Something flashed in her brain. Recognition. Her life flooding back. And him along with it.
“Marax!”
He took her into his arms.
She shuddered. “Where the hell are we? We were in some kind of a saloon, weren’t we?”
“A Prohibition speakeasy in Old America.”
“How the hell did that happen?”
“I am afraid you’d need to see me about that,” announced the newcomer.
The man who looked like a rat—the same one who had impersonated her classmate Martirus in her last dream—was standing at the door. He wore a long, blue robe and a matching turban.
Instead of a gun he held a long, curved blade.
The word for it came into her brain. It was a scimitar.
Several tall men stood behind him. They had scimitars as well.
Marax turned to face them, his body between the row of blades and Dekalia.
“How romantic,” said Rodent Man. “You’re ready to give up your life. But that’s rather pointless when I own you both—and the whole of the Earth for good measure.”
Chapter Eight
Marax was truly over the Rodent Man.
He and his pop-up scenarios, comical and bizarre as they were, would wear through anyone’s patience, even a primale’s.
“You don’t own anything,” Marax assured him. “Especially not once I get hold of you.”

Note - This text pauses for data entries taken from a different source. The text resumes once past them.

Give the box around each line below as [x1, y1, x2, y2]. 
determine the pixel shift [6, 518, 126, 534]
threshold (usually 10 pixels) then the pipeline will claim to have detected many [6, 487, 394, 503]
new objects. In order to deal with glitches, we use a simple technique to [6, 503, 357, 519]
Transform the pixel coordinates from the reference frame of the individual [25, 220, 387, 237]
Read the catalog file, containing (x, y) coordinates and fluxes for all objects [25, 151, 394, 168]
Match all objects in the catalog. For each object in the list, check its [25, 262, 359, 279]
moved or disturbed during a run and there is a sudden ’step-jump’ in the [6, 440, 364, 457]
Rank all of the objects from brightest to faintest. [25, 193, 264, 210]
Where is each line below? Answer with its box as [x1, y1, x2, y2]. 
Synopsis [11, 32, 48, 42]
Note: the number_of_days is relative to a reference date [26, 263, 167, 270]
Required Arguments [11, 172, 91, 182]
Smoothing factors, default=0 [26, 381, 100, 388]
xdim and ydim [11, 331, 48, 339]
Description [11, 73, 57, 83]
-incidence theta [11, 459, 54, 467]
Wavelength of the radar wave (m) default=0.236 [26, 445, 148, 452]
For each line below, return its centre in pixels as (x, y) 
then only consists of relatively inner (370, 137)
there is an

“Ah but you won’t. That’s my point. No one will. Surely you of all people have seen that the limits of my power are beyond your imagining?”

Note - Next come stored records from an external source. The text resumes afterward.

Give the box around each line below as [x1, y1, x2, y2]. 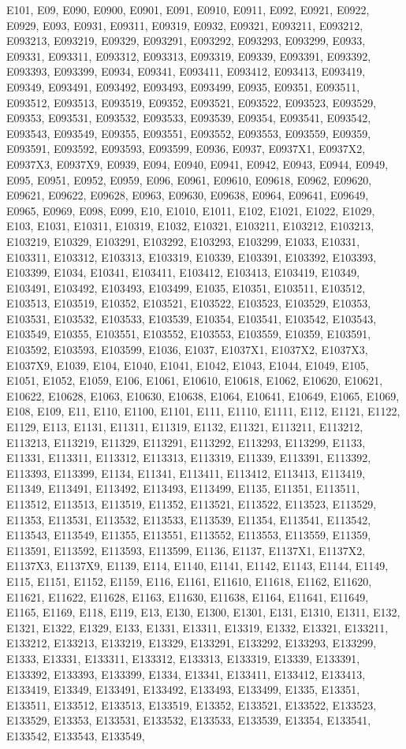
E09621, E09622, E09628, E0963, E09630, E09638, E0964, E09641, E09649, [6, 187, 369, 203]
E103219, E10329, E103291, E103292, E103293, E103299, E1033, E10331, [6, 233, 360, 249]
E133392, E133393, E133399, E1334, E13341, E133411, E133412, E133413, [6, 665, 366, 682]
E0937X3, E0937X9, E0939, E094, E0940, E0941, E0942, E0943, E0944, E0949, [6, 155, 389, 172]
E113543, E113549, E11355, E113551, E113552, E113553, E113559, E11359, [6, 527, 371, 543]
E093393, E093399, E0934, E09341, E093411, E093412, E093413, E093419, [6, 63, 366, 80]
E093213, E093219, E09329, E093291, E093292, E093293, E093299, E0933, [6, 32, 366, 49]
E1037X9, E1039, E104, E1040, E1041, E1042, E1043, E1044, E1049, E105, [6, 356, 369, 373]
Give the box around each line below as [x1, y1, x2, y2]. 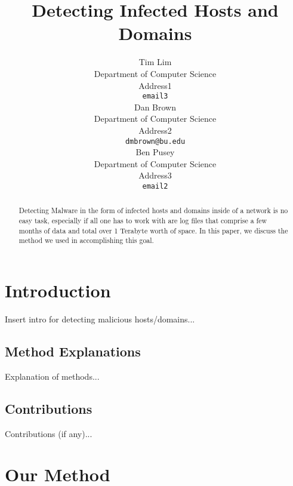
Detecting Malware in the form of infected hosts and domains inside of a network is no [18, 205, 288, 216]
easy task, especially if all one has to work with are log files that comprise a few [18, 216, 267, 226]
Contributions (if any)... [5, 427, 92, 439]
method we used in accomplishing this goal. [18, 235, 154, 245]
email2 [142, 182, 168, 190]
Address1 [138, 79, 172, 91]
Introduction [5, 278, 111, 303]
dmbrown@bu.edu [125, 137, 186, 146]

Dekalia stepped out in front of him. “So you can frighten people with bombs. What of it. You and about half a billion terrorists before you have died penniless and hated.”
He laughed, emitting a high-pitched scraping noise, barely
human.
Marax felt his skin crawl. He knew that sound.

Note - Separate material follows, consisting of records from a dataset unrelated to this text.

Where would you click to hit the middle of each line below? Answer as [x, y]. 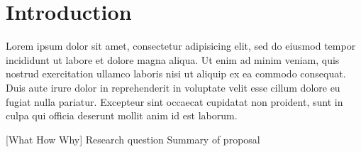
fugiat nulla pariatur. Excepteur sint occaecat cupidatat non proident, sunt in [174, 101]
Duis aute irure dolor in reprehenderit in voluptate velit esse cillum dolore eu [173, 87]
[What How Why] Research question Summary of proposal [133, 139]
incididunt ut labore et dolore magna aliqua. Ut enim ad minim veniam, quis [173, 59]
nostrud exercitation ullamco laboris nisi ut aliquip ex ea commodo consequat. [176, 74]
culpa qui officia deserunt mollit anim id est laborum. [122, 115]
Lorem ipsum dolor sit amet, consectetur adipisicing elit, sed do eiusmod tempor [181, 46]
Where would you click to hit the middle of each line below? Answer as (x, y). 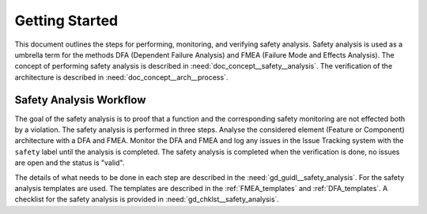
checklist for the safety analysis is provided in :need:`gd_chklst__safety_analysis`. (147, 199)
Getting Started (66, 21)
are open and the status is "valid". (70, 163)
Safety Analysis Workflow (80, 100)
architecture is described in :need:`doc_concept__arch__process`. (121, 77)
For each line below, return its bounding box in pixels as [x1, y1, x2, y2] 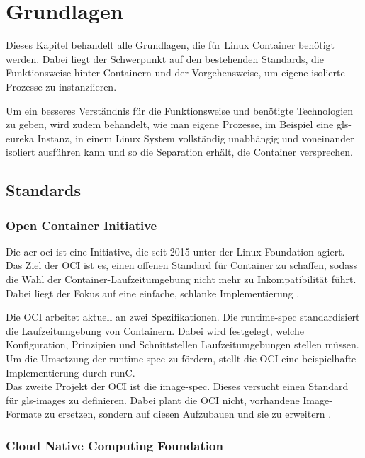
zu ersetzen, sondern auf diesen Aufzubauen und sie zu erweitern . [45, 406, 332, 421]
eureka [6, 130, 35, 145]
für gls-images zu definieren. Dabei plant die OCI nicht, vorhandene [6, 392, 300, 407]
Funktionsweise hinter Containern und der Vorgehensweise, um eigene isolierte [6, 65, 345, 80]
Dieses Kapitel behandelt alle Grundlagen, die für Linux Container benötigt [6, 38, 335, 52]
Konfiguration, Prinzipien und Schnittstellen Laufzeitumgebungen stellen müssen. [6, 337, 359, 352]
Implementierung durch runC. [6, 365, 135, 379]
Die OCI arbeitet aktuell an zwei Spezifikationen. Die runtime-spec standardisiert [6, 309, 360, 324]
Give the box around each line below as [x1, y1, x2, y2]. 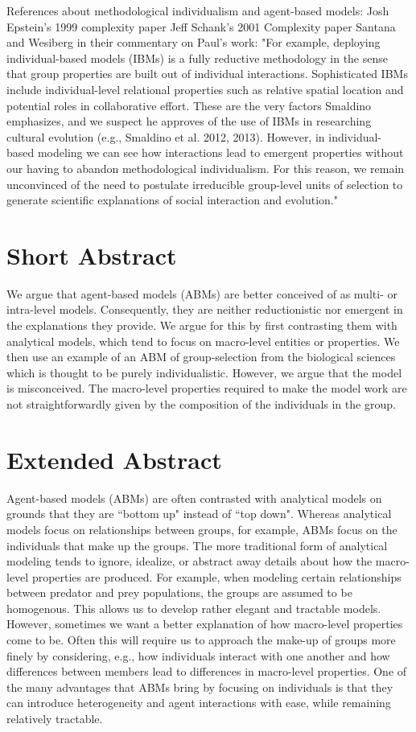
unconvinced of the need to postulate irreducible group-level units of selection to [6, 175, 403, 192]
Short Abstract [6, 238, 177, 271]
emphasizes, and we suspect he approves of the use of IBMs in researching [6, 113, 372, 130]
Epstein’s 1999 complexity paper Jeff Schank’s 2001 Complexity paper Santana [6, 18, 396, 35]
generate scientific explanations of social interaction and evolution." [6, 191, 338, 208]
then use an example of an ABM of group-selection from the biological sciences [6, 348, 396, 365]
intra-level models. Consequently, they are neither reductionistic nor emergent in [6, 301, 403, 318]
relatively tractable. [6, 710, 103, 727]
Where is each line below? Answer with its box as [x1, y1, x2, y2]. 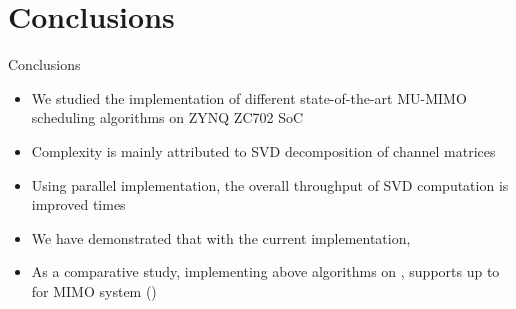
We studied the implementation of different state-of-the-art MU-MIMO [31, 87, 467, 108]
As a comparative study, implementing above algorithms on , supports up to [31, 261, 500, 282]
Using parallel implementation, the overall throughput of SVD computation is [31, 174, 509, 195]
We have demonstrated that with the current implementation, [31, 227, 411, 248]
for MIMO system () [31, 280, 157, 301]
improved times [31, 194, 126, 215]
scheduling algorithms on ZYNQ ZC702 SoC [31, 107, 304, 128]
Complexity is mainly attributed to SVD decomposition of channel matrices [31, 140, 496, 161]

“Dekalia,” he said evenly. “That is enough.”
“What are you talking about?” she accused him. “You want me to just let this go?”
The eyes of the Rodent Man glowed. The brown color changed to an amber gold, hot and flashing. As if an intelligence behind them was awakening, revealing itself.
Blast it. Why hadn’t he seen this sooner? Rodent Man wasn’t only human and he was not operating alone. He had about a trillion helpers to be precise.
The last thing he needed to do was incite panic.
“You’re working with them,” said Marax.
The Rodent Man made no effort to deny it. “You’re observant. But don’t mistake the roles here. I am in charge.”
Marax frowned. A single human in charge of a Narthian attack swarm? Not bloody likely.
“You’re a fool,” said Marax.
“And what does that make you?” the Rodent Man challenged. “I’ll tell you what. It makes you a dupe for the government. Do you think they have your interest in mind or the Embracers? Hah. No one will care for you under the new order, I promise.”
“Don’t tell us. You are going to be its poster boy.” This from Dekalia who was either too stubborn or too unaware of the reality to show any fear.
“I’ll be remembered as the savior of mankind. The species will survive, thanks to my quick thinking.”
“You think you can make deals with the Narthian host?” Marax clenched his fists. Seldom had he felt such anger at a human.
“We each have our self-interest.”
Dekalia’s jaw dropped. “By the stars, I know you.”
“Yes you do.”
“I knew him from my student days,” Dekalia explained. “His name was Martirus. I just saw him in my last dream or whatever you call these things. The man I remembered had changed into this thing over here.”
“You wound me, fair maiden. Though I will admit I’ve used you right along over the years so I have little to complain about.”
“Used me? How?”
“You think it was an accident you got involved in the Embracer movement? You turned to politics with my guidance. And you…” He turned now to Marax. “Who do you think directed your movements at Three Comets? You think you guided a pod through all those nest defenses and killed a queen on your own?”